C) The generation of the yeast-human reference conserved protein complexes:

We provide the source code permitted to create two types of gold standard for the Homo-sapiens and Saccharomyces cerevisiae S288C species, the source code needs (i.e. under the sub-folder: "Gold-standard-human-yeast") the following file:

     (1) the CYC2008 and CORUM complexes files
     
     (2) the Gene ontology (GO) File
     
     (3) the GO annotation file of the two compared species (i.e. the Homo-sapiens and Saccharomyces cerevisiae S288C) which contains GO annotations for proteins in the input networks. The format of this GO annotation file should be compliant with the GO consortium.

The two files of the gold standard reference complexes are in the subfolder (Gold-standard-human-yeast/files_gold_standard_reference)

D)Knowledge graph embedding description

The whole dataset contains five part:


 

DGLBACKEND=pytorch dglke_train --dataset LNA --model_name DistMult --batch_size 1000 --hidden_dim 200 --gamma 5.9 --lr 0.25 --max_step 80000 --log_interval 100 -adv --regularization_coef 1.00E-33 --test --data_path ./train/ --format raw_udd_hrt --data_files data_train.tsv data_valid.tsv data_test.tsv

there are four generated files from the execution of script_train.sh:

 1) LNA_DistMult_entity.npy, NumPy binary data, storing the entity embedding
 
 2) LNA_DistMult_relation.npy, NumPy binary data, storing the relation embedding
 
 3) entities.tsv, mapping from entity_name to entity_id
 
 4) relations.tsv, mapping from relation_name to relation_id

To use the pretrained embedding, one can load the entity embeddings and relation embeddings by defining the arguments in KOGAL. Call the code using two different networks (i.e. Homo Sapiens and Saccharomyces Cerevisiae S288C), the IPCA cluster method and the novel embedding parameters:


 

python3 KOGAL.py --ppinet1=DATALMNAKG/HINTHUMAN/HomoSapiensbinaryhq.txt --ppinet2=DATALMNAKG/HINTSaccharomycesCerevisiaeS288C/SaccharomycesCerevisiaeS288Cbinaryhq.txt --clstm ipca --entity_emb_path LNA_DistMult_entity.npy --relation_emb_path LNA_DistMult_relation.npy --entity_idmap_path entities.tsv --relation_idmap_path relations.tsv

E) Python code for evalaution metrics, including the amount of matched reference conserved complexes (Frac), complex-wise sensitivity (Sn), positive predictive value (PPV), geometric accuracy (ACC), and maximum matching ratio (MMR)
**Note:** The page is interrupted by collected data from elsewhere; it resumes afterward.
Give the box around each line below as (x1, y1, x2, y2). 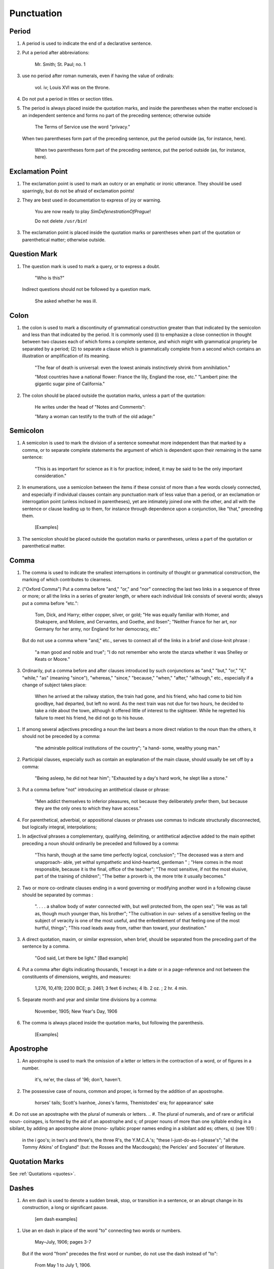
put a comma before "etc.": (22, 600, 79, 606)
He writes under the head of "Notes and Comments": (35, 404, 146, 410)
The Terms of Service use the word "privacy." (35, 124, 130, 130)
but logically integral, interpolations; (22, 824, 97, 830)
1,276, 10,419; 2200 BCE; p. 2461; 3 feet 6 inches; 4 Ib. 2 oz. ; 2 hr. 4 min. (35, 985, 188, 991)
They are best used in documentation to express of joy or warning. (22, 197, 162, 203)
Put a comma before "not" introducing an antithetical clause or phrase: (22, 787, 170, 793)
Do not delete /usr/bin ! (35, 218, 87, 224)

Try to execute the file in the subfolder "evaluation_cl1_reproducibility/run_all.sh" in order to reproduce the evaluation results (i.e., Frac, Sn, PPV, ACC and MMR) mentioned in the paper. Call the code using two different input results. The results are the cluster alignment generated by the KOGAL approach.

Note: The python code for the evaluation metrics is taken from the published article in:
Nepusz, Tamás, Haiyuan Yu, and Alberto Paccanaro. "Detecting overlapping protein complexes in protein-protein interaction networks." Nature methods 9.5 (2012): 471-472.